Dívidas
vem aí uma "brasileira em Erfurt"?
Com as várias queixas que já recebi desde minha recém chegada ao tão amado e odiado continente, resolvi aparecer por aqui para pagar uma das minhas dívidas e escrever nesse blog que vive cheio de teia de aranha. Sinceramente, não sei dessa vez o que escrever, ainda não terminei de ler o livro de literatura da vez para fazer algum comentário, e uma crônica é um esforço que minha cabeça cansada não vai conseguir processar. Eu ainda nem botei em dia todos os textos dos amigos (mais disciplinados e competentes que eu).
Mas decidi escrever de qualquer forma porque fiquei um pouco sentida… disseram que fiquei metida agora que ando de TRAM e bebo cerveja “quente”, que esqueci muito rápido do meu Brasil. Veja bem, não é assim. Estou processando tudo que está acontecendo, preciso dividir minha atenção entre belas paisagens, igrejas góticas -que vida difícil!-, longas encaradas, dar respostas rápidas -Danke!

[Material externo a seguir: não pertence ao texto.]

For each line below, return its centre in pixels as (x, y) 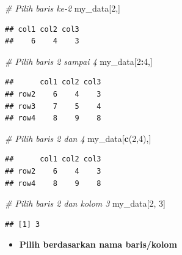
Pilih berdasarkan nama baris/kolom (98, 244)
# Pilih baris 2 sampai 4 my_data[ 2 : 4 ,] (79, 61)
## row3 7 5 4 (53, 106)
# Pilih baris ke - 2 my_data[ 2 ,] (63, 8)
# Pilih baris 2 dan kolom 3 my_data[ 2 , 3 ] (85, 203)
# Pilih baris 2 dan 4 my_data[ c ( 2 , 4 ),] (78, 138)
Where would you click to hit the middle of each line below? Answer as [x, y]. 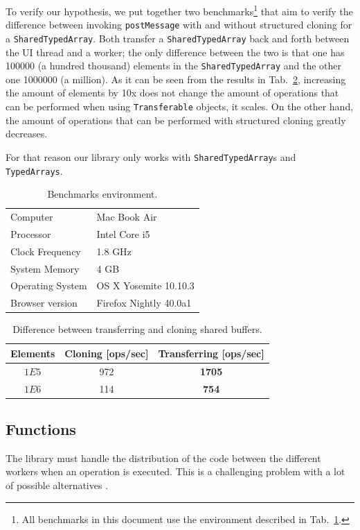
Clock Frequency [46, 251]
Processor [31, 233]
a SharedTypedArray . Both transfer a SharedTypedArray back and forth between [178, 38]
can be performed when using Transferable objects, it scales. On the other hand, [180, 106]
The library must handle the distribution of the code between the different [163, 458]
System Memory [45, 268]
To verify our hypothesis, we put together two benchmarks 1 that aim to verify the [179, 10]
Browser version [44, 303]
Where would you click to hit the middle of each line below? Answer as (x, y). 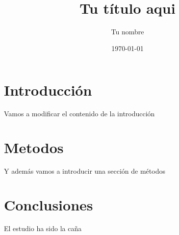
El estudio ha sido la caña (43, 228)
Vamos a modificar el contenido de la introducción (79, 114)
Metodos (34, 147)
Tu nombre (128, 32)
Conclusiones (49, 204)
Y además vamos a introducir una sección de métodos (85, 170)
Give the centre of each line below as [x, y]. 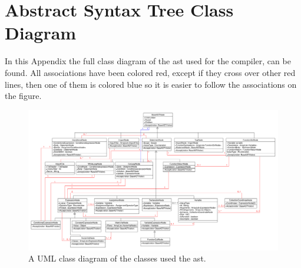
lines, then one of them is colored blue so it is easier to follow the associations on [151, 84]
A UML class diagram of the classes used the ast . [117, 258]
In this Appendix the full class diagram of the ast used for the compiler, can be [148, 61]
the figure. [23, 96]
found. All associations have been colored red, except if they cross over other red [150, 72]

Ja! ou sair correndo- e tentar esconder o meu inglês rudimentar e o alemão inexistente.
É também verdade que na minha cabeça cheia de fantasias acreditei que poderia fazer desde o início dessa viagem uma série de textos inspirados naqueles de João Ubaldo. Mas nada de bom saiu, até porque há uma distância incomparável entre nós. Depois dessa meia culpa posso dizer que o que decidi fazer foi fofoca da minha vida por aqui (com as recentes polêmicas do mundo literário também já não ouso dar um nome ao que escrevo).
Estou dividindo um quarto com vários estranhos. Como é minha primeira vez num hostel, andei estranhando e sendo estranhada. Me senti em uma novela da globo quando o caipira vai para cidade grande e cai em uma dessas pensões do Rio ou São Paulo -tem ninguém pra falar “uai”. Nos três primeiros dias dividi o quarto no terceiro andar com duas alemãs e com os sons de uma rua agitada do centro. Não fazia mal, eu de qualquer forma não conseguiria dormir, meu corpo não se ajustava ao tempo e meu cérebro não desligava pensando nos drones na Polônia um dia antes da minha viagem.
Nos outros dias já estava acostumada com a educação de minhas colegas de quarto, que logo foram embora, e levei alguns sustos quando tive que dividir o quarto sozinha com três homens. Eu sabia que isso podia acontecer já que é um hostel misto. O “susto” foi descobrir que é comum eles dormirem só de cueca. Quase não trocavam uma palavra comigo, me senti solitária, já que pelo menos um “guten nacht” eu recebia das antigas colegas. Enquanto minhas bochechas ficavam vermelhas e eu me sentia estúpida me perguntava: Como é que podem se sentir tão confortáveis sem roupa e nem dar uma boa noite se quer? Mas o alemão, que trabalhava no hospital psiquiátrico e não sabia falar inglês, foi bem legal. A conversa não fluía, claro, mas entre expressões, palavras mal pronunciadas e mímicas fiquei sabendo que ele era da cidade, mas a família se separou e já estava indo embora para encontrar amigos. No dia seguinte ele me deixou um pão e tomatinhos. Fiquei emocionada.
Tive de mudar de quarto alguns dias depois e (ainda bem!) me colocaram em um quarto com duas senhoras. Uma era inglesa e bispo aposentada da igreja anglicana, muito simpática, com quem fiz amizade e saí para passear no museu de arte da cidade. A outra era um pouco mais velha que minha vovó, mas não sabia inglês, então a comunicação foi precária, mas aconteceu. Ela dizia em “alemaglês” (eu acho): “Ich bin zu shy!”. Herdei da primeira um livro de romance, um dicionário alemão, aveia e arroz e ótimas conversas sobre o Brasil, a Inglaterra, religião, política e a destruição do planeta.
Pensei que não ia pegar o verão daqui esse ano, mas consegui dois finais de semana de sol e pude ver flores lindíssimas e dei um toque especial na minha paisagem: coloquei fones de ouvido e botei Raphael Rabello e depois Clube da Esquina. Senti falta de casa e liguei para minha avó, eram as seis por aí. Sabia que ela já estaria acordada. Uma pena que ela não pode sentir o perfume, o sol e a chuva. Procurei um canto para chorar, mas não chorei, ainda não deu tempo de sentir aquela saudade que só existe no português.